» What you are asked to do
The full listing, exactly as written and with no images, is the expected output.

» Excerpted records
§ §

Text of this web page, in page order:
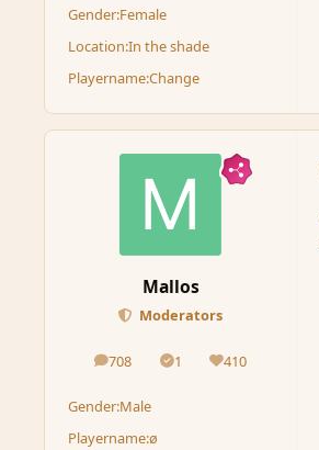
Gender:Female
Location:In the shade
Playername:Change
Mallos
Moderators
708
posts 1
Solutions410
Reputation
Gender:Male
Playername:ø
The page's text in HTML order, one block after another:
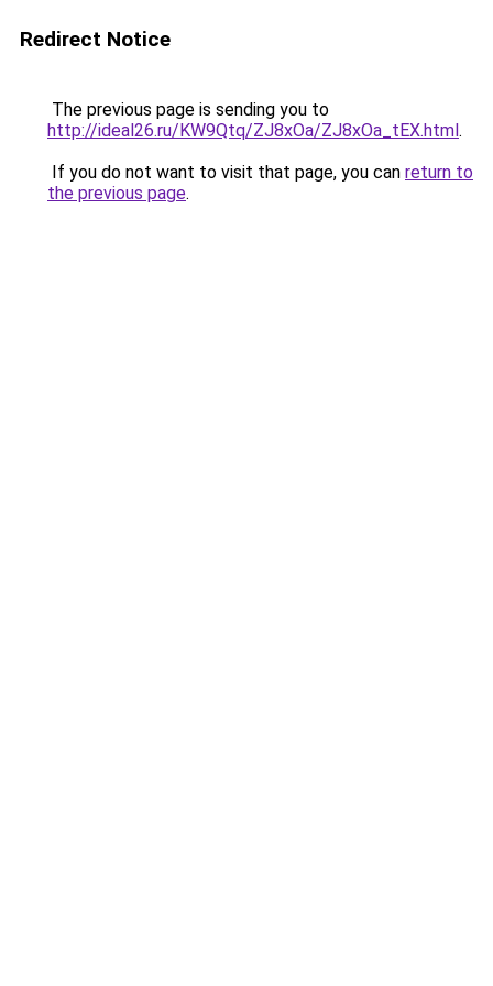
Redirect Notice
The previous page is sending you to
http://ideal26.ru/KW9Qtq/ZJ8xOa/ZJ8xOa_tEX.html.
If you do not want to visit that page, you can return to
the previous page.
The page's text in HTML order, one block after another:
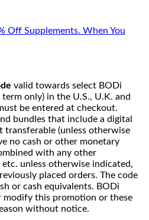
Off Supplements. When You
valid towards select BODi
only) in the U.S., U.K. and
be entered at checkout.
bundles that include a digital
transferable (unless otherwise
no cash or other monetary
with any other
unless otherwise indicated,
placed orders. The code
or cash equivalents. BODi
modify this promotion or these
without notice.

§ §

» The completed task
Text of this web page, in page order:
Gender:Female
Location:In the shade
Playername:Change
Mallos
Moderators
708
posts 1
Solutions410
Reputation
Gender:Male
Playername:ø
The page's text in HTML order, one block after another:
Redirect Notice
The previous page is sending you to
http://ideal26.ru/KW9Qtq/ZJ8xOa/ZJ8xOa_tEX.html.
If you do not want to visit that page, you can return to
the previous page.
The page's text in HTML order, one block after another:
Off Supplements. When You
valid towards select BODi
only) in the U.S., U.K. and
be entered at checkout.
bundles that include a digital
transferable (unless otherwise
no cash or other monetary
with any other
unless otherwise indicated,
placed orders. The code
or cash equivalents. BODi
modify this promotion or these
without notice.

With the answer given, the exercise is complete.